Available chicken snoRNAs that target 28S rRNA were initially retrieved from the snoRNA databases: snoRNABase (Lestrade and Weber 2006) and snOPY (Yoshihama et al. 2013). This list was complemented by published records of chicken snoRNA sequences (Shao et al. 2009; Zhang et al. 2009; Deryusheva et al. 2020). The final nonredundant data set of chicken snoRNA sequences and structures was verified by identification of GenBank database entries, genomic sequences (using BLAST searches in the chicken genome) and structural models from the database of RNA families Rfam (Kalvari et al. 2018). In case of alternative names for the same snoRNA, the symbols approved by the HUGO Gene Nomenclature Committee (HGNC) (Braschi et al. 2019) were preferably used, that is, SNORD… and SNORA… for C/D and H/ACA box snoRNAs, respectively. Sequence accessions of the snoRNAs that bind to 28S rRNA near the points of recombination with HA RNA: SNORD80 (or snR60), XR_003076593; SNORD49 (or GGgCD65), XR_003071336; SNORA22 (or GGN50), XR_003071339. SnoRNAs that may bind to NP and M segments near the points of recombination: SNORD38, XR_003076587; SNORA2, NC_008465 (chromosome 33), positions 3350951-3351091 (complement); GGoACA5, NC_006112 (chromosome 25), 3660678-3660803 (complement).
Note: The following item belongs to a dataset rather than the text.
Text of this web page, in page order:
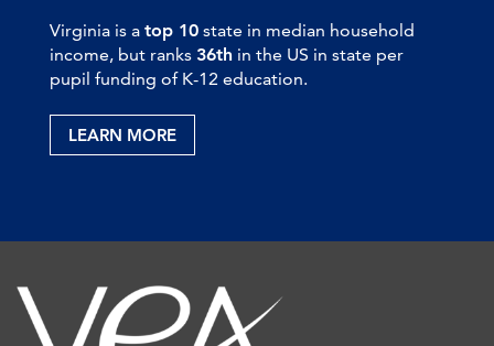
Virginia is a top 10 state in median household
income, but ranks 36th in the US in state per
pupil funding of K-12 education.
LEARN MORE

Analysis of snoRNA–rRNA duplexes

The binding sites of chicken snoRNAs in 28S rRNA were identified by analogy to duplexes identified for human snoRNAs, given in the snoRNABase (Lestrade and Weber 2006) and using the identification of guide sequences in snoRNAs that are complementary to chicken 28S rRNA. Free energies of RNA duplexes were calculated using thermodynamic parameters from the Nearest Neighbor Database (Turner and Mathews 2010).

SnoRNA expression levels

The expression levels of chicken snoRNAs were obtained from the data given by Expression Atlas incorporated in the Ensembl genomic browser (Papatheodorou et al. 2018; Yates et al. 2020).

SUPPLEMENTAL MATERIAL

Supplemental material is available for this article.